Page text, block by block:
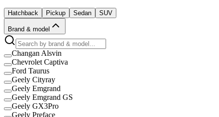
Hatchback Pickup Sedan SUV
Brand & model
Changan Alsvin
Chevrolet Captiva
Ford Taurus
Geely Cityray
Geely Emgrand
Geely Emgrand GS
Geely GX3Pro
Geely Preface
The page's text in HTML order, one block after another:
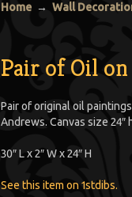
Home → Wall
Pair of Oil
Pair of original oil
Andrews. Canvas size 24″
30″ L x 2″ W x 24″ H
See this item on 1stdibs.
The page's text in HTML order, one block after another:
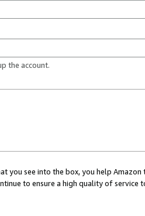
the account.
you see into the box, you help
to ensure a high quality of service
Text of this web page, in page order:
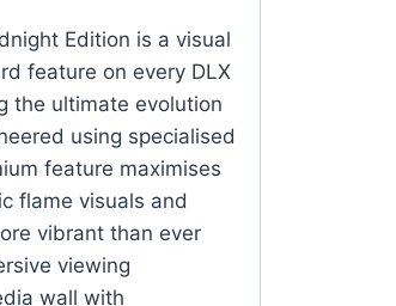
Edition is a visual
feature on every DLX
the ultimate evolution
using specialised
feature maximises
flame visuals and
vibrant than ever
viewing
wall with
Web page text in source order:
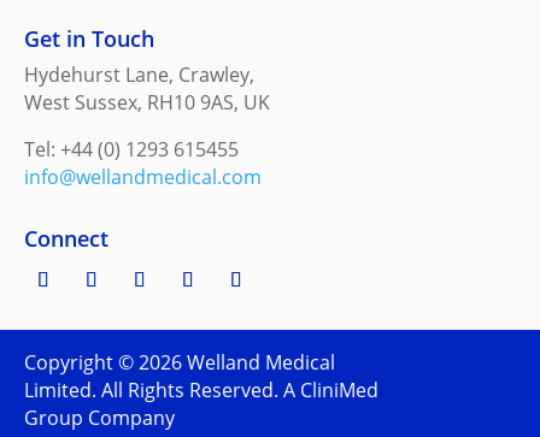
Get in Touch
Hydehurst Lane, Crawley,
West Sussex, RH10 9AS, UK
Tel: +44 (0) 1293 615455
info@wellandmedical.com
Connect
Copyright ©2026Welland Medical
Limited. All Rights Reserved. A CliniMed
Group Company
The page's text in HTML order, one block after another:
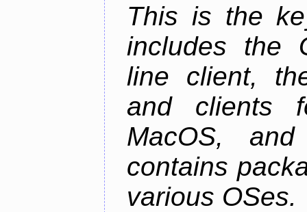
This is the
includes the
line client,
and clients
MacOS,
contains
various OSes.
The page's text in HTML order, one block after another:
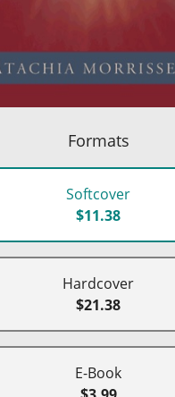
Formats
Softcover
$11.38
Hardcover
$21.38
E-Book
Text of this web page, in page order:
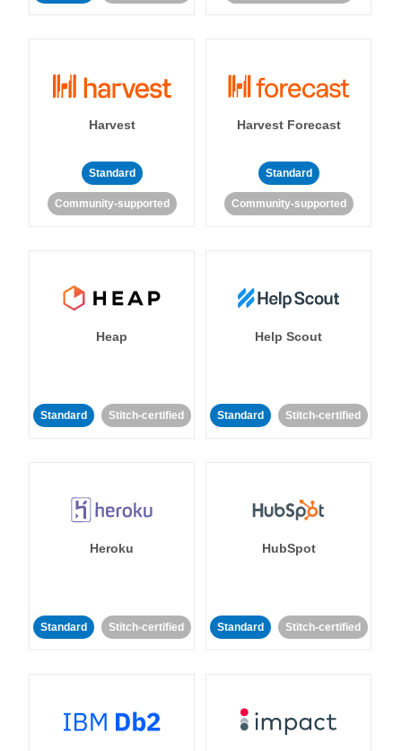
Harvest
Standard
Community-supported
Harvest Forecast
Standard
Community-supported
Heap
Standard Stitch-certified
Help Scout
Standard Stitch-certified
Heroku
Standard Stitch-certified
HubSpot
Standard Stitch-certified
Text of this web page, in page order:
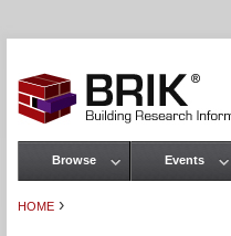
HOME ›
Main menu
Browse Events
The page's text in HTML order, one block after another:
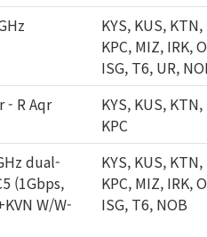
KYS, KUS, KTN,
KPC, MIZ, IRK,
ISG, T6, UR,
- R Aqr
KYS, KUS, KTN,
KPC
dual-
(1Gbps,
W/W-
KYS, KUS, KTN,
KPC, MIZ, IRK,
ISG, T6, NOB
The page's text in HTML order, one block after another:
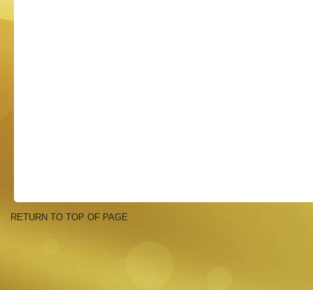
RETURN TO TOP OF PAGE
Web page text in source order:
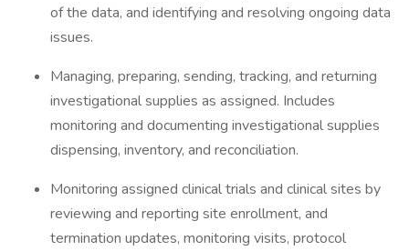
of the data, and identifying and resolving ongoing data
issues.
Managing, preparing, sending, tracking, and returning
investigational supplies as assigned. Includes
monitoring and documenting investigational supplies
dispensing, inventory, and reconciliation.
Monitoring assigned clinical trials and clinical sites by
reviewing and reporting site enrollment, and
termination updates, monitoring visits, protocol
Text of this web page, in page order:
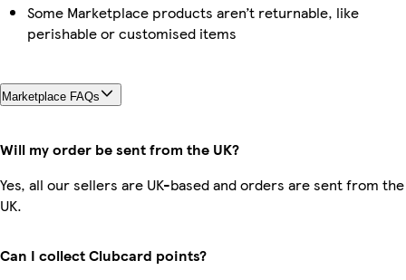
Some Marketplace products aren’t returnable, like
perishable or customised items
Marketplace FAQs
Will my order be sent from the UK?
Yes, all our sellers are UK-based and orders are sent from the
UK.
Can I collect Clubcard points?
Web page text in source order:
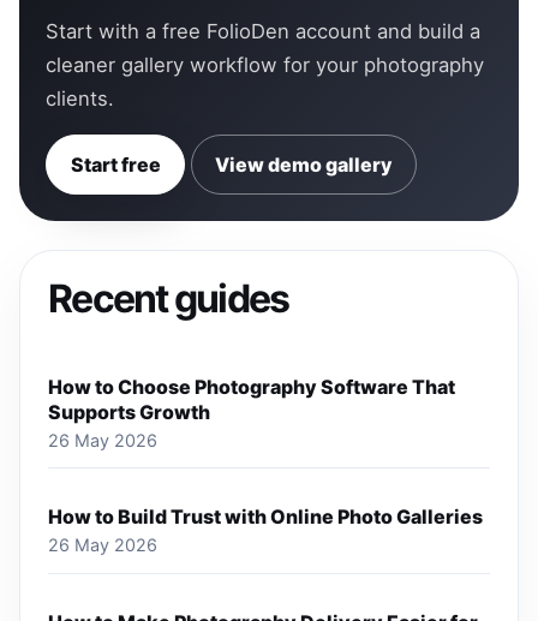
Start with a free FolioDen account and build a
cleaner gallery workflow for your photography
clients.
Start free View demo gallery
Recent guides
How to Choose Photography Software That
Supports Growth
26 May 2026
How to Build Trust with Online Photo Galleries
26 May 2026
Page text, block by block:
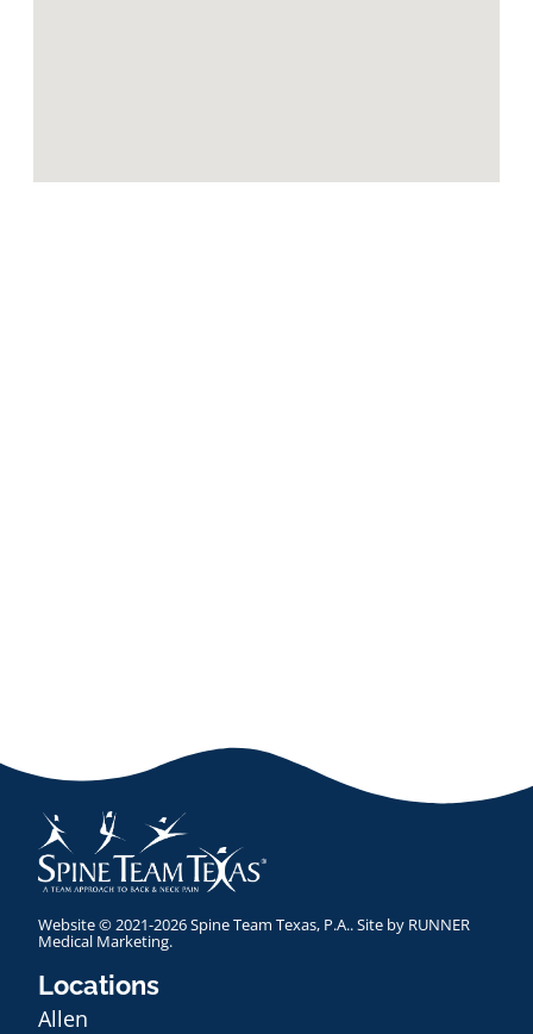
Website © 2021-2026 Spine Team Texas, P.A.. Site by RUNNER
Medical Marketing.
Locations
Allen
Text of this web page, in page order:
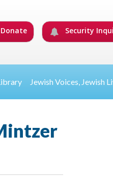
Donate Security
Jewish Voices, Jewish
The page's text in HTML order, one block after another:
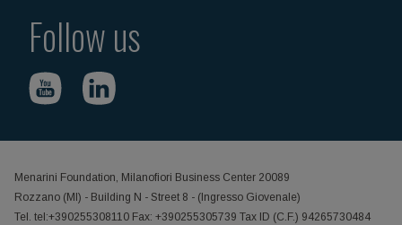
Follow us
Menarini Foundation, Milanofiori Business Center 20089
Rozzano (MI) - Building N - Street 8 - (Ingresso Giovenale)
Tel. tel:+390255308110 Fax: +390255305739 Tax ID (C.F.) 94265730484
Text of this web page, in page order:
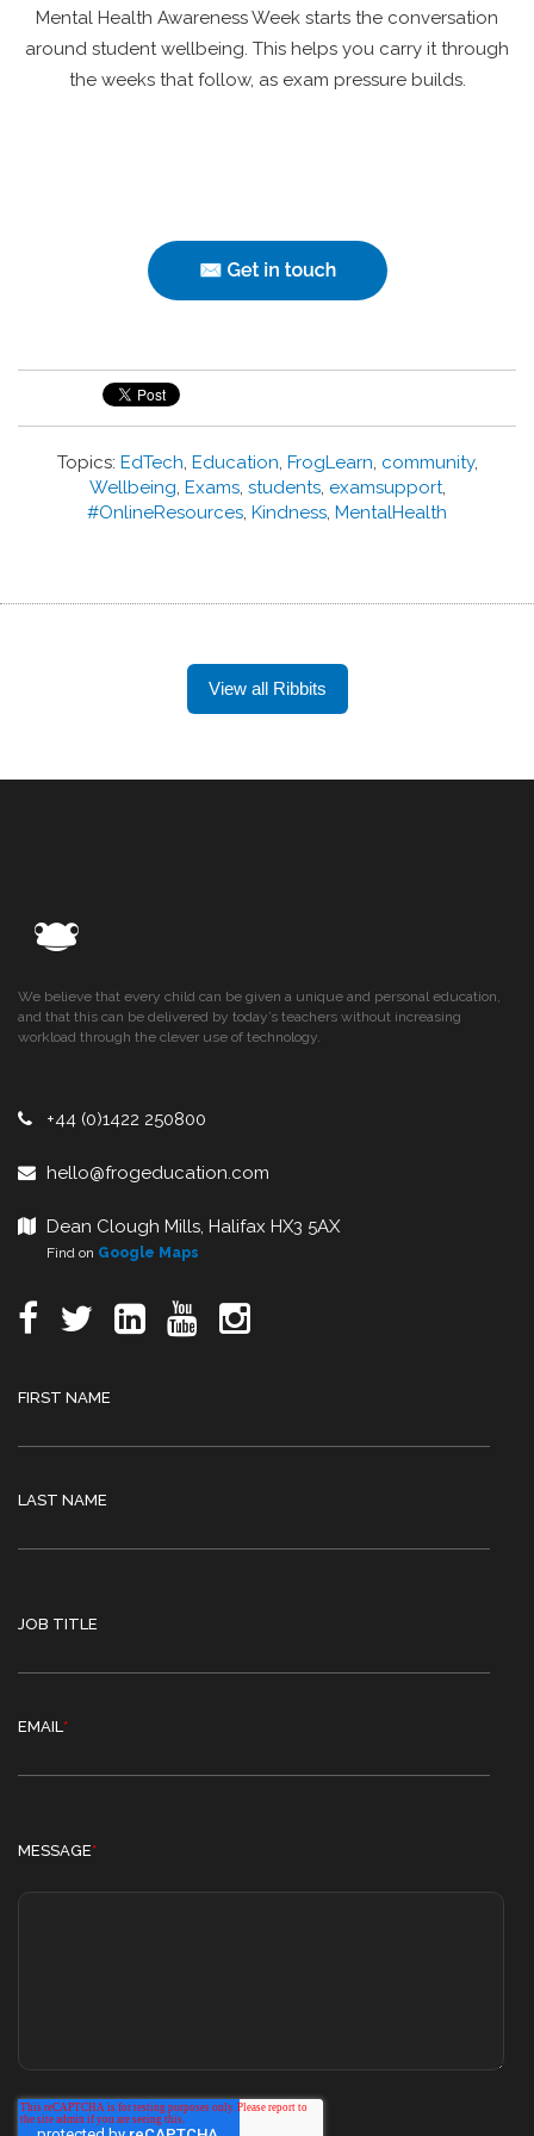
Mental Health Awareness Week starts the conversation
around student wellbeing. This helps you carry it through
the weeks that follow, as exam pressure builds.
Topics: EdTech, Education, FrogLearn, community,
Wellbeing, Exams, students, examsupport,
#OnlineResources, Kindness, MentalHealth
View all Ribbits
We believe that every child can be given a unique and personal education,
and that this can be delivered by today’s teachers without increasing
workload through the clever use of technology.
+44 (0)1422 250800
hello@frogeducation.com
Dean Clough Mills, Halifax HX3 5AX
Find on Google Maps
FIRST NAME
LAST NAME
JOB TITLE
EMAIL *
MESSAGE*
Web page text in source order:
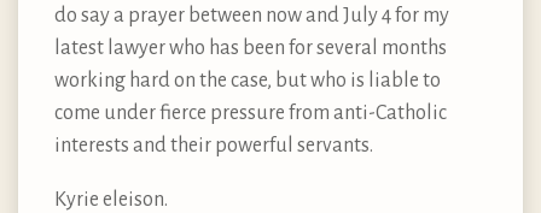
do say a prayer between now and July 4 for my
latest lawyer who has been for several months
working hard on the case, but who is liable to
come under fierce pressure from anti-Catholic
interests and their powerful servants.
Kyrie eleison.
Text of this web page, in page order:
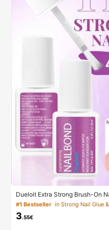
Dueloit Extra Strong Brush-On
ails, Nail Tips & Press-On Nails
e Nails, Fix Broken Nail . Acrylic
ail Glue Gel,Random
#1 Bestseller in Strong Nail Glue
3.55€
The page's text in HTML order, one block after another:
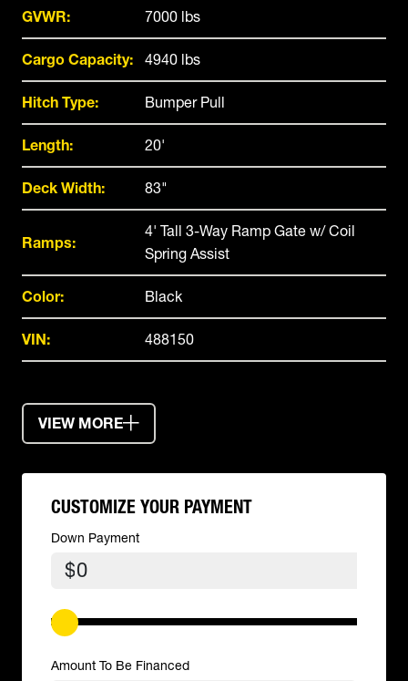
GVWR: 7000 lbs
Cargo Capacity: 4940 lbs
Hitch Type: Bumper Pull
Length: 20'
Deck Width: 83"
Ramps:
4' Tall 3-Way Ramp Gate w/ Coil
Spring Assist
Color: Black
VIN: 488150
VIEW MORE
CUSTOMIZE YOUR PAYMENT
Down Payment
$
Amount To Be Financed
● ● ● ●
◆ WORK ITEM: Write the records out once more, exactly as they appear, with no pictures.

◆ EXERCISE SOLUTION:
Page text, block by block:
Hatchback Pickup Sedan SUV
Brand & model
Changan Alsvin
Chevrolet Captiva
Ford Taurus
Geely Cityray
Geely Emgrand
Geely Emgrand GS
Geely GX3Pro
Geely Preface
The page's text in HTML order, one block after another:
Home → Wall
Pair of Oil
Pair of original oil
Andrews. Canvas size 24″
30″ L x 2″ W x 24″ H
See this item on 1stdibs.
The page's text in HTML order, one block after another:
the account.
you see into the box, you help
to ensure a high quality of service
Text of this web page, in page order:
Edition is a visual
feature on every DLX
the ultimate evolution
using specialised
feature maximises
flame visuals and
vibrant than ever
viewing
wall with
Web page text in source order:
Get in Touch
Hydehurst Lane, Crawley,
West Sussex, RH10 9AS, UK
Tel: +44 (0) 1293 615455
info@wellandmedical.com
Connect
Copyright ©2026Welland Medical
Limited. All Rights Reserved. A CliniMed
Group Company
The page's text in HTML order, one block after another:
This is the
includes the
line client,
and clients
MacOS,
contains
various OSes.
The page's text in HTML order, one block after another:
Formats
Softcover
$11.38
Hardcover
$21.38
E-Book
Text of this web page, in page order:
Harvest
Standard
Community-supported
Harvest Forecast
Standard
Community-supported
Heap
Standard Stitch-certified
Help Scout
Standard Stitch-certified
Heroku
Standard Stitch-certified
HubSpot
Standard Stitch-certified
Text of this web page, in page order:
HOME ›
Main menu
Browse Events
The page's text in HTML order, one block after another:
KYS, KUS, KTN,
KPC, MIZ, IRK,
ISG, T6, UR,
- R Aqr
KYS, KUS, KTN,
KPC
dual-
(1Gbps,
W/W-
KYS, KUS, KTN,
KPC, MIZ, IRK,
ISG, T6, NOB
The page's text in HTML order, one block after another:
RETURN TO TOP OF PAGE
Web page text in source order:
of the data, and identifying and resolving ongoing data
issues.
Managing, preparing, sending, tracking, and returning
investigational supplies as assigned. Includes
monitoring and documenting investigational supplies
dispensing, inventory, and reconciliation.
Monitoring assigned clinical trials and clinical sites by
reviewing and reporting site enrollment, and
termination updates, monitoring visits, protocol
Text of this web page, in page order:
Some Marketplace products aren’t returnable, like
perishable or customised items
Marketplace FAQs
Will my order be sent from the UK?
Yes, all our sellers are UK-based and orders are sent from the
UK.
Can I collect Clubcard points?
Web page text in source order:
Start with a free FolioDen account and build a
cleaner gallery workflow for your photography
clients.
Start free View demo gallery
Recent guides
How to Choose Photography Software That
Supports Growth
26 May 2026
How to Build Trust with Online Photo Galleries
26 May 2026
Page text, block by block:
Website © 2021-2026 Spine Team Texas, P.A.. Site by RUNNER
Medical Marketing.
Locations
Allen
Text of this web page, in page order:
Donate Security
Jewish Voices, Jewish
The page's text in HTML order, one block after another:
Follow us
Menarini Foundation, Milanofiori Business Center 20089
Rozzano (MI) - Building N - Street 8 - (Ingresso Giovenale)
Tel. tel:+390255308110 Fax: +390255305739 Tax ID (C.F.) 94265730484
Text of this web page, in page order:
Mental Health Awareness Week starts the conversation
around student wellbeing. This helps you carry it through
the weeks that follow, as exam pressure builds.
Topics: EdTech, Education, FrogLearn, community,
Wellbeing, Exams, students, examsupport,
#OnlineResources, Kindness, MentalHealth
View all Ribbits
We believe that every child can be given a unique and personal education,
and that this can be delivered by today’s teachers without increasing
workload through the clever use of technology.
+44 (0)1422 250800
hello@frogeducation.com
Dean Clough Mills, Halifax HX3 5AX
Find on Google Maps
FIRST NAME
LAST NAME
JOB TITLE
EMAIL *
MESSAGE*
Web page text in source order:
do say a prayer between now and July 4 for my
latest lawyer who has been for several months
working hard on the case, but who is liable to
come under fierce pressure from anti-Catholic
interests and their powerful servants.
Kyrie eleison.
Text of this web page, in page order:
Dueloit Extra Strong Brush-On
ails, Nail Tips & Press-On Nails
e Nails, Fix Broken Nail . Acrylic
ail Glue Gel,Random
#1 Bestseller in Strong Nail Glue
3.55€
The page's text in HTML order, one block after another:
GVWR: 7000 lbs
Cargo Capacity: 4940 lbs
Hitch Type: Bumper Pull
Length: 20'
Deck Width: 83"
Ramps:
4' Tall 3-Way Ramp Gate w/ Coil
Spring Assist
Color: Black
VIN: 488150
VIEW MORE
CUSTOMIZE YOUR PAYMENT
Down Payment
$
Amount To Be Financed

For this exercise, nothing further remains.